The stack trace and code dump look similar (but not identical), so it may (or may not) be the same bug. For now, the patch has made it into linux-next, so it will take a while before it lands in Linus’s tree and gets backported to linux-6.3.y.
I added a comment to that kernel.org BZ (and no, I did not ignore your advice, you just hadn’t posted your reply yet at that time). We’ll see if I get any feedback there.
6.3.8 was released, and so far the feedback from users that had an issue that could be mitigated by module_blacklist=ucsi_acpi confirmed that 6.3.8 solved the issue permanently so that they no longer needed module_blacklist=ucsi_acpi.

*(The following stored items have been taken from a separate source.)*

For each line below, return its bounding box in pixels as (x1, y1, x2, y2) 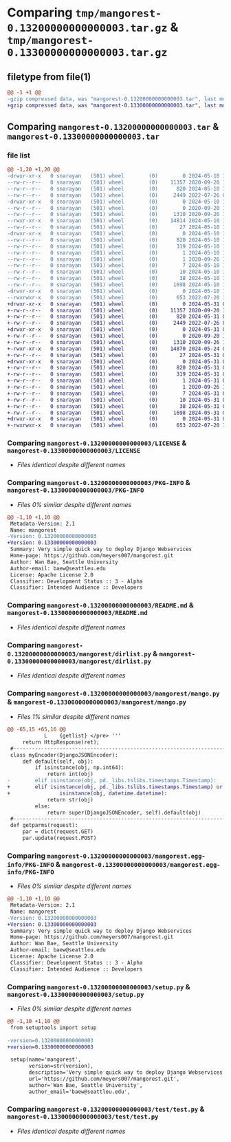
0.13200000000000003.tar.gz (7, 22, 168, 35)
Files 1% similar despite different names (16, 713, 131, 721)
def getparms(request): (10, 822, 78, 829)
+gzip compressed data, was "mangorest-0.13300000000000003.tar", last (7, 102, 217, 109)
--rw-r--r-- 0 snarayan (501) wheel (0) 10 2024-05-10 (7, 268, 220, 276)
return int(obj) (47, 771, 94, 778)
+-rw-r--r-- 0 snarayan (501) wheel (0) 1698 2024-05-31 (7, 409, 220, 416)
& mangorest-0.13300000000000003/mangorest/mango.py (7, 697, 187, 707)
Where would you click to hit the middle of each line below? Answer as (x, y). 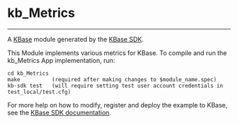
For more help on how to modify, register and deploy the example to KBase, (118, 105)
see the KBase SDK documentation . (59, 112)
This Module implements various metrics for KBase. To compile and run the (117, 53)
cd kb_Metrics (28, 73)
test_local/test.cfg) (39, 92)
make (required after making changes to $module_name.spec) (112, 79)
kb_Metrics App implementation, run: (61, 60)
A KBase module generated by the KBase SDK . (75, 39)
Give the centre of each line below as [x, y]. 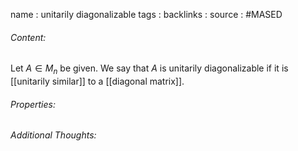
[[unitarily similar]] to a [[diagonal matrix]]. [97, 81]
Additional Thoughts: [53, 135]
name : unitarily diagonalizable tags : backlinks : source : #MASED [146, 14]
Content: [28, 37]
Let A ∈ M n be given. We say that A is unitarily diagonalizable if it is [149, 69]
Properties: [33, 104]
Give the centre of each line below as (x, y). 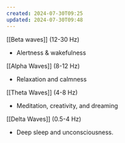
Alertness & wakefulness (51, 53)
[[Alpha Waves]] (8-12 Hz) (43, 66)
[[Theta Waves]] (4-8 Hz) (42, 92)
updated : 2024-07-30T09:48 (45, 20)
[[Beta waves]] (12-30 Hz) (43, 39)
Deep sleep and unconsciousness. (65, 132)
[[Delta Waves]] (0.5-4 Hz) (44, 119)
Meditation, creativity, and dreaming (67, 105)
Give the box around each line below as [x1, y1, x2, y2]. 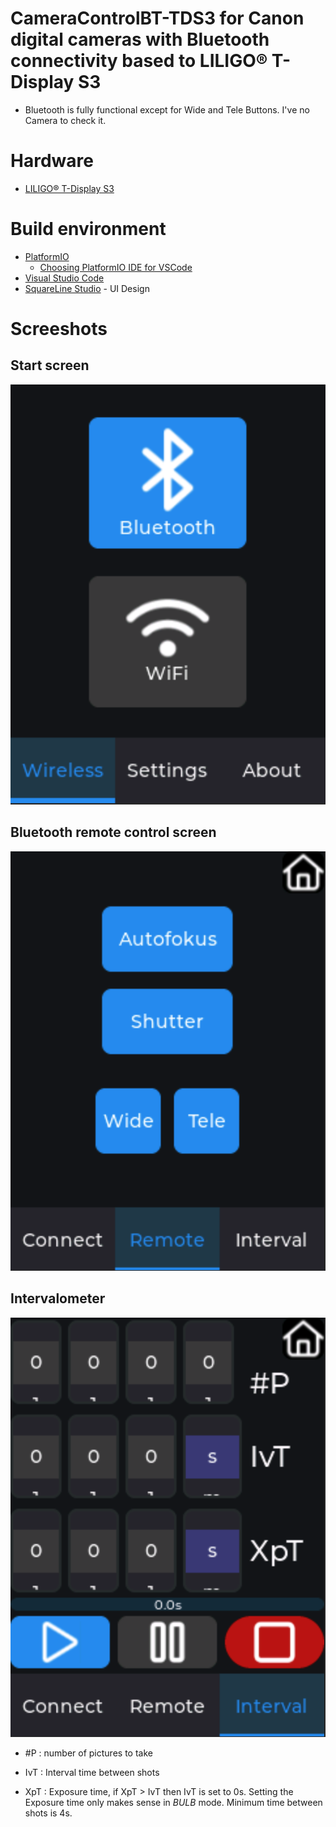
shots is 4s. [24, 1807, 73, 1819]
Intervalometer [10, 1290, 106, 1307]
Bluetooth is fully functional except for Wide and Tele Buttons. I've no [24, 103, 310, 116]
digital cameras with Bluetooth [10, 28, 270, 51]
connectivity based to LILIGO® [10, 50, 268, 72]
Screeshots [10, 318, 108, 340]
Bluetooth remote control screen [10, 824, 217, 841]
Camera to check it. [24, 114, 107, 126]
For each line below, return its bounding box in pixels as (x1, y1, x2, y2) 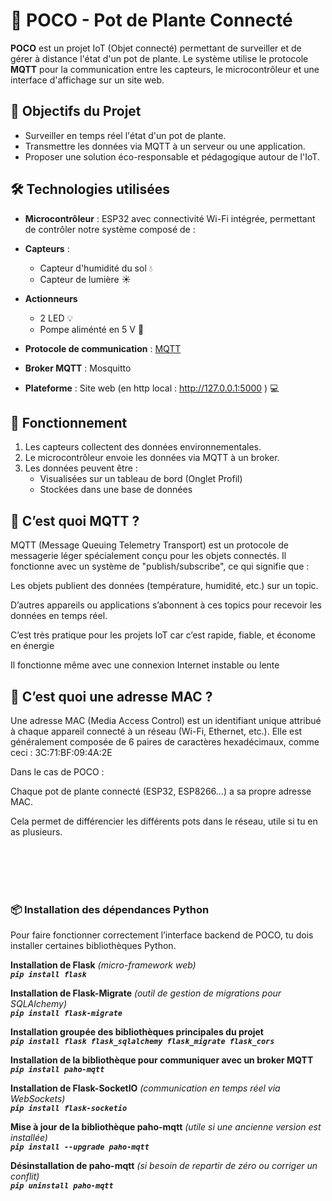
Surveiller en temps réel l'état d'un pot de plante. (24, 129, 227, 141)
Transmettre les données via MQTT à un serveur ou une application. (24, 140, 306, 152)
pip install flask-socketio (10, 1104, 128, 1114)
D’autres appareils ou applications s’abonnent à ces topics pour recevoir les (10, 599, 322, 611)
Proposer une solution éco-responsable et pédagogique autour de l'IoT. (24, 150, 320, 163)
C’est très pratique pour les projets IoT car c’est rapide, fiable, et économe (10, 629, 316, 641)
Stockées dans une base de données (39, 484, 193, 496)
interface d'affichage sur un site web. (10, 74, 165, 86)

Be aware that if we have sufficient logs and if thus our kernel people come to the conclusion that a patch that is already upstream will solve the related issue, they can add the patch already in advance to our kernel if some conditions are satisfied.
Thanks for the update. I upgraded to 6.3.8 yesterday, because blacklisting ucsi_acpi doesn’t work that well for me (it seems to have a weird side effect where the external monitor, which is connected to a USB-C dock, stops working after resume).
So far, no issues on 6.3.8 - suspend/resume has been working well, and I haven’t seen the null pointer deref bug. It’s been only one day, so hard to say if it’s really fixed. I will post an update in a few days.
At this point, I am pretty confident that it is the same issue I was seeing, and that upgrading to 6.3.8 fixes it permanently. Thanks again for all the suggestions.